Философия Беркли поразительна в том смысле, что её краткая формулировка (например, «существуют только Бог, конечные духи и идеи духов») делает её столь далёкой от обыденных представлений, что неизбежно привлекает внимание. Как философ такого масштаба мог удовлетвориться отрицанием существования материи? На самом деле, когда Беркли опубликовал «Начала человеческого знания», его работа, не без оснований, стала мишенью для критики и сарказма. Многим казалось, что он отрицает самое очевидное, то, что настолько очевидно, что ни один нормальный человек не стал бы ставить это под сомнение, утверждая при этом, что оно вовсе не так очевидно. Такая философия казалась чистой экстравагантностью.

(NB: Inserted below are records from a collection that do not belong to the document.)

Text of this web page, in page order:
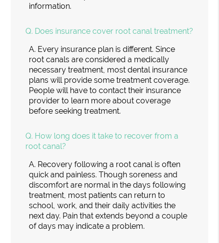
information.
Q. Does insurance cover root canal treatment?
A. Every insurance plan is different. Since
root canals are considered a medically
necessary treatment, most dental insurance
plans will provide some treatment coverage.
People will have to contact their insurance
provider to learn more about coverage
before seeking treatment.
Q. How long does it take to recover from a
root canal?
A. Recovery following a root canal is often
quick and painless. Though soreness and
discomfort are normal in the days following
treatment, most patients can return to
school, work, and their daily activities the
next day. Pain that extends beyond a couple
of days may indicate a problem.

Её автор должен быть либо умственно нездоров, как полагали некоторые, либо охотником за парадоксальными новинками, либо ирландским юмористом, предающимся остроумной игре. Но никто, кто верил или делал вид, что верит, будто дома, деревья, столы и горы суть идеи в душах или умах, не мог разумно рассчитывать на то, что другие люди разделят его мнения. Некоторые признавали, что аргументы Беркли остроумны, тонки и с ними трудно спорить. В то же время в этих аргументах должна была быть какая-то ошибка, раз они приводят к столь парадоксальным выводам. Другие же считали, напротив, что опровергнуть позицию Беркли легко. Их реакция на его философию была прекрасно символизирована знаменитым опровержением Сэмюэла Джонсона: мудрый доктор пнул большой камень со словами: «Вот как я его опровергаю».

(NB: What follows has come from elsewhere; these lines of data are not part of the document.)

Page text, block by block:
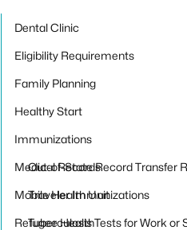
Dental Clinic
Eligibility Requirements
Family Planning
Healthy Start
Immunizations
Out-of-State Record Transfer
Traveler Immunizations
Tuberculosis Tests for Work or
Medical Records
Mobile Health Unit
Refugee Health

Однако Беркли был весьма далёк от того, чтобы считать свою философию плодом экстравагантной фантазии, противоречащей здравому смыслу или хотя бы расходящейся со спонтанными убеждениями обычного человека. Напротив, он был убеждён, что стоит на стороне здравого смысла, и прямо причислял себя к «простонародью», противопоставляя себя учёным мужам и, по его мнению, заблудшим метафизикам, выдвигавшим странные теории. В его записных книжках находим значимую пометку: «Помнить: постоянно отвергать метафизиков и возвращать людей к здравому смыслу». Конечно, мы не можем считать всю философию Беркли примером отвержения метафизических теорий, но его отрицание локковской теории существования скрытой материальной субстанции было для него самого именно таким примером. И он, безусловно, не считал свой тезис о том, что тела или чувственные объекты зависят от воспринимающего их ума, несовместимым с обыденным мировоззрением. Конечно, обычный человек скажет, что стол существует и находится в комнате независимо от того, воспринимает его кто-то или нет. Но Беркли ответил бы ему, что он не утверждает, будто нельзя сказать, что стол существует в определённом смысле, когда в комнате никого нет. Вопрос не в том, истинно или ложно это утверждение, а в том, в каком смысле оно истинно. Что значит, что стол находится в комнате, когда там никого нет и его никто не воспринимает? Что это может означать, кроме того, что если бы кто-то вошёл в комнату, то он имел бы опыт, называемый «видеть стол»? Разве не это же имеет в виду обычный человек, говоря, что стол находится в комнате, даже если его никто не воспринимает? Я не утверждаю, что вопрос так прост, как могут навести на мысль эти соображения; и я не хочу солидаризироваться с тезисами Беркли. Но я хочу кратко указать на то, что Беркли отстаивал взгляды, которые, хотя его современники склонны были считать фантастическими, на деле были вполне в согласии со здравым смыслом.